Против моей двоюродной прабабки Ирене я испытывала предубеждение. Ирене Дрион, на мой взгляд, принадлежала к породе безупречных и деспотичных матерей, которые часто встречались в ту эпоху и в судьбе своих сыновей играли роль злых демонов. В 1929 году я еще ничего о ней не знала, но меня сразили полное отсутствие критической мысли в книге Ирене и ее назидательная банальность. Чего только ни было в этом творении, был даже, если не ошибаюсь, нечестивец Вольтер, пожирающий собственные экскременты; полистав такого рода опусы, можно понять яростный антиклерикализм радикалов нашего детства и даже жалкий Музей атеизма в Ленинграде, перенявший у них эстафету. И все же я почувствовала некоторое уважение к сочинению моей дальней родственницы. Эта дама в кринолине пыталась взглянуть в глаза последней истине — она обеспечила себя примерами, чтобы совершить великий переход в вечность. Впрочем в ту эпоху люди были озабочены этим вопросом больше, чем в нынешнюю. Благочестивые особы, которые поперхнулись бы любым словом, какое могло быть сочтено непристойным, охотно обменивались в гостиной жуткими и грязными подробностями, связанными с агонией. У нас все наоборот: любовь мы выставляем на всеобщее обозрение, смерть стараемся как бы замаскировать. Между двумя этими формами стыдливости выбирать не хочется.

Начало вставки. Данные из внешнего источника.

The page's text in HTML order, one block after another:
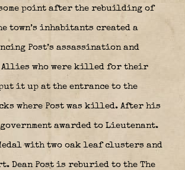
point after the rebuilding of
town’s inhabitants created a
Post’s assassination and
who were killed for their
it up at the entrance to the
where Post was killed. After his
government awarded to Lieutenant.
with two oak leaf clusters and
Dean Post is reburied to the The
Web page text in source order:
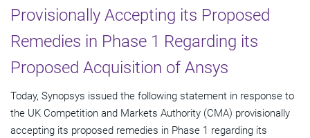
Provisionally Accepting its Proposed
Remedies in Phase 1 Regarding its
Proposed Acquisition of Ansys
Today, Synopsys issued the following statement in response to
the UK Competition and Markets Authority (CMA) provisionally
accepting its proposed remedies in Phase 1 regarding its
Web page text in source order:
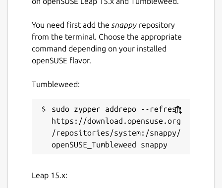
Players turn
indicators:
Clock icon on the players king
The king of the player whose turn it is
Players list overview
A jumping circle next to the player
You need first add the snappy repository
from the terminal. Choose the appropriate
command depending on your installed
openSUSE flavor.
Tumbleweed:
sudo zypper addrepo --refresh
https://download.opensuse.org
/repositories/system:/snappy/
Leap 15.x:
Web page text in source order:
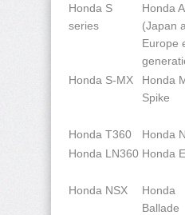
Honda S
series
Honda
(Japan
Europe
Honda S-MX
Honda
Spike
Honda T360
Honda
Honda LN360 Honda
Honda NSX
Honda
Ballade
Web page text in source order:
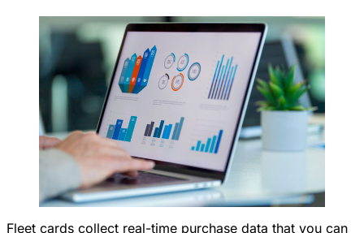
Fleet cards collect real-time purchase data that you can
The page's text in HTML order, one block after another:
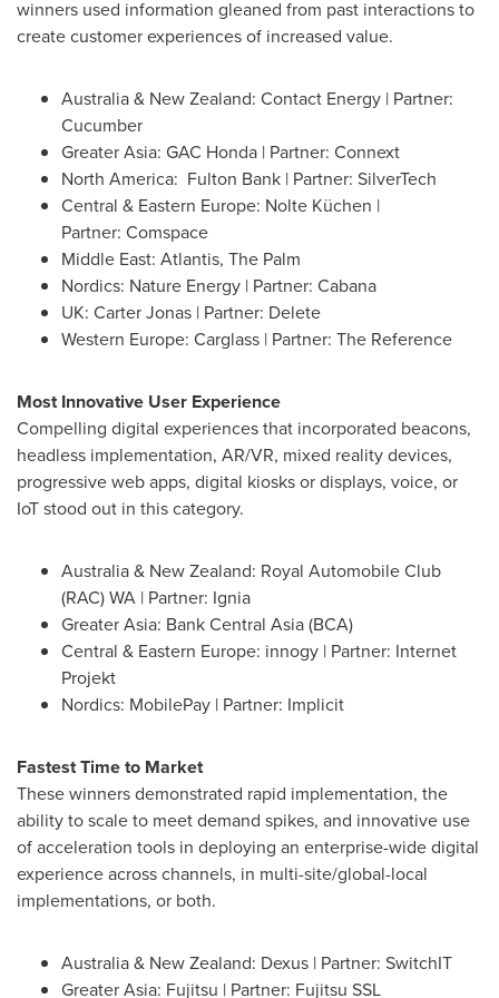
winners used information gleaned from past interactions to
create customer experiences of increased value.
Australia& New Zealand: Contact Energy | Partner:
Cucumber
Greater Asia: GAC Honda | Partner: Connext
North America: Fulton Bank | Partner: SilverTech
Central & Eastern Europe: Nolte Küchen |
Partner: Comspace
Middle East: Atlantis, The Palm
Nordics: Nature Energy | Partner: Cabana
UK: Carter Jonas | Partner: Delete
Western Europe: Carglass | Partner: The Reference
Most Innovative User Experience
Compelling digital experiences that incorporated beacons,
headless implementation, AR/VR, mixed reality devices,
progressive web apps, digital kiosks or displays, voice, or
IoT stood out in this category.
Australia& New Zealand: Royal Automobile Club
(RAC) WA | Partner: Ignia
Greater Asia: Bank Central Asia (BCA)
Central & Eastern Europe: innogy | Partner: Internet
Projekt
Nordics: MobilePay | Partner: Implicit
Fastest Time to Market
These winners demonstrated rapid implementation, the
ability to scale to meet demand spikes, and innovative use
of acceleration tools in deploying an enterprise-wide digital
experience across channels, in multi-site/global-local
implementations, or both.
Australia& New Zealand: Dexus | Partner: SwitchIT
Greater Asia: Fujitsu | Partner: Fujitsu SSL

Книга сына Ирене с первых же страниц выпала у меня из рук. Ее содержание, составленное из «мыслей», — Октав всегда отдавал предпочтение этой форме, которая ему не давалась, потому что ему не хватало определенности суждений, — огорчило меня не меньше, чем благочестивые общие места в произведении его матери. В юности приверженная классической литературе почти так же пылко, как и «дядя Октав», я вдруг разом открыла для себя своих современников: «В поисках утраченного времени», «Подземелья Ватикана», «Дуинские элегии», «Волшебную гору»18. В сравнении с этими новыми для меня сокровищами произведение отшельника из Акоза показалось мне на редкость бесцветным. Быть может, если бы Поль Г. дал мне в тот вечер прочитать «Ремо, воспоминания брата о брате», я была бы тронута этой книгой: читатель, умеющий читать, чувствует, как в ней в буквальном смысле слова кровоточит каждая страница. Если бы он дал мне «Письма к Жозе» и я открыла бы ее на пронзительных воспоминаниях отрочества, которыми стареющий Октав делился со своим более молодым другом, я бы, конечно, обнаружила, что горе ребенка, внезапно оказавшегося лицом к лицу с рутиной коллежа и жестокостью однокашников, неуспех в учении, бегство в музыку (в эти годы она была великим утешением Октава), его подорванное здоровье, в конце концов, убедившее родителей предоставить мальчика одиночеству, которым он так дорожил, — все это напоминает историю молодого австрийского аристократа, за год до этого рассказанную мной в романе «Алексис». Может, я обнаружила бы и другие, более интимные соответствия между Октавом и студентом из Прессбурга. Однако бедность, так много определявшая в жизни Алексиса, не имела никакого касательства к жизни молодого бельгийца, чья мать унаследовала угольные копи. Мне повезло, что в библиотеке Поля Г. этих двух книг не оказалось, или во всяком случае, что он не нашел их в тот вечер. Не следует слишком рано отягощать себя фамильными призраками.